:: Record set

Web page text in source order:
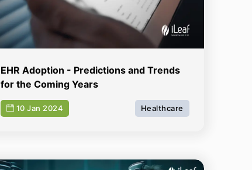
EHR Adoption - Predictions and Trends
for the Coming Years
10 Jan 2024 Healthcare
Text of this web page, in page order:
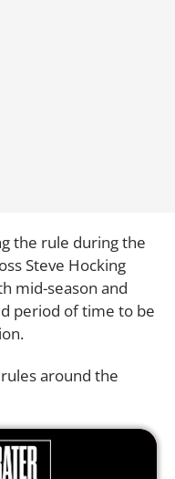
the rule during the
Steve Hocking
mid-season and
period of time to be
around the
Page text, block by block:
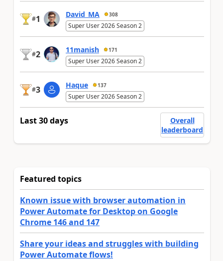
#1 David_MA 308
Super User 2026 Season 2
#2 11manish 171
Super User 2026 Season 2
#3 Haque 137
Super User 2026 Season 2
Last 30 days
Overall
leaderboard
Featured topics
Known issue with browser automation in
Power Automate for Desktop on Google
Chrome 146 and 147
Share your ideas and struggles with building
Power Automate flows!
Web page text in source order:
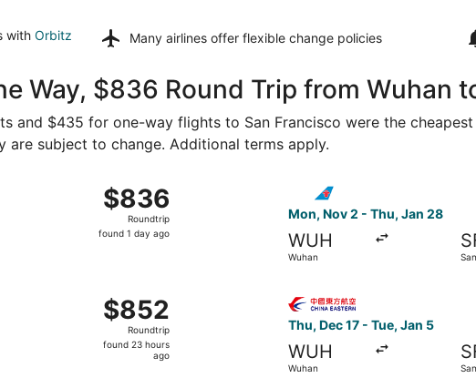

::::

Task statement — Transcription of the lines from the one with "Text of this" through the end of the entries is required, exact and with no pictures.

Answer —
Text of this web page, in page order:
the rule during the
Steve Hocking
mid-season and
period of time to be
around the
Page text, block by block:
#1 David_MA 308
Super User 2026 Season 2
#2 11manish 171
Super User 2026 Season 2
#3 Haque 137
Super User 2026 Season 2
Last 30 days
Overall
leaderboard
Featured topics
Known issue with browser automation in
Power Automate for Desktop on Google
Chrome 146 and 147
Share your ideas and struggles with building
Power Automate flows!
Web page text in source order:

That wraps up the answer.